Figure 4 illustrates overall performance on the selected twelve frames for the three previous methods and their improvements. The total error of the improved versions is less than the previous ones. In particular, the new approach reduces FN vastly, which means that the stopped cars would not disappear before the light turns into green. So, the tracking of foreground objects will not be interrupted, which supplies a solid foundation for many high-level images processing. But it is a pity that FP increases a little and it is our next problem to be solved.

Overall performance of the selected twelve frames for the three previous methods and their improvements.
In Figure 5, FN of different methods is listed according to the frame number. The horizontal axis is the frame number, while the vertical axis is the FN value (the number of foreground pixels that are wrongly marked as background). And different colours represent different methods. From Figure 5, we can see that FN of previous methods increases rapidly, which means that the foreground objects disappear from the detection results, while FN of the improved ones stays in a low quantity. This phenomenon is more obvious in latter period of red light.

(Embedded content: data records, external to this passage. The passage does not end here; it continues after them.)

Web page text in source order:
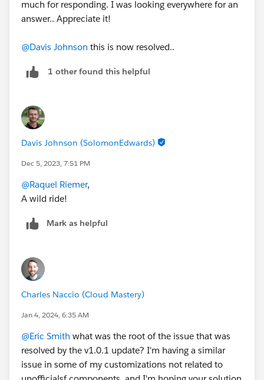
much for responding. I was looking everywhere for an
answer.. Appreciate it!
@Davis Johnson this is now resolved..
1 other found this helpful
Davis Johnson (SolomonEdwards)
Dec 5, 2023, 7:51 PM
@Raquel Riemer,
A wild ride!
Mark as helpful
Charles Naccio (Cloud Mastery)
Jan 4, 2024, 6:35 AM
@Eric Smith what was the root of the issue that was
resolved by the v1.0.1 update? I'm having a similar
issue in some of my customizations not related to
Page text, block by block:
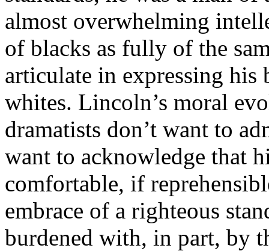
almost overwhelming
of blacks as fully of the
articulate in expressing
whites. Lincoln’s moral
dramatists don’t want to
want to acknowledge that
comfortable, if
embrace of a righteous
burdened with, in part, by
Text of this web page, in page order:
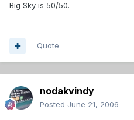
Big Sky is 50/50.
Quote
nodakvindy
Posted June 21, 2006

The horizontal axis is the frame number, while the vertical axis is the FN value (the number of foreground pixels that are wrongly marked as background). Different colour represents different method.

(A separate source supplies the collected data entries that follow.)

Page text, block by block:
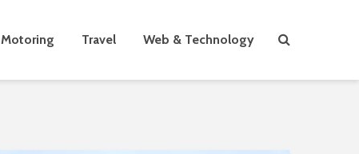
Motoring Travel Web & Technology
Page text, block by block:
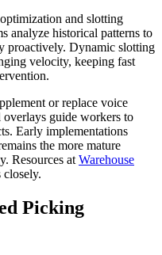
and slotting
analyze historical patterns to
proactively. Dynamic slotting
velocity, keeping fast
or replace voice
guide workers to
Early implementations
the more mature
Resources atWarehouse
closely.
Picking

In summary, we conclude that our method can effectively improve the accuracy and reliability of foreground segmentation. Meanwhile, various background modelling methods are able to benefit from physical world signals.
5. Conclusions
We present a novel method that utilises traffic light signal to enhance the performance of background subtraction, while existing methods use only image information to model and update the reference background. Then, this paper records elaborately the experimental process and results. By contrast with FN, FP, and TE of the previous methods, such as GMM, GMMX, and FGD, the responding enhanced versions obviously have a better performance. It demonstrates that background subtraction methods based on traffic light signal may have a bright future. Considering that different pixels have different characteristics of changes in colour, it is better to set different and more reasonable learning rates based on these signals for each pixel rather than some constants for all pixels, which is our future research focus. Meanwhile, in order to combine the background modelling methods with physical world signals more closely, we will think over more relations between model parameters and these signals to get a better effect.
Footnotes
Conflict of Interests
The authors declare that there is no conflict of interests regarding the publication of this paper.
Acknowledgments
This work was supported by the fund of the State Key Laboratory of Software Development Environment (Grant no. SKLSDE-2012ZX-01) and the Fundamental Research Funds for the Central Universities.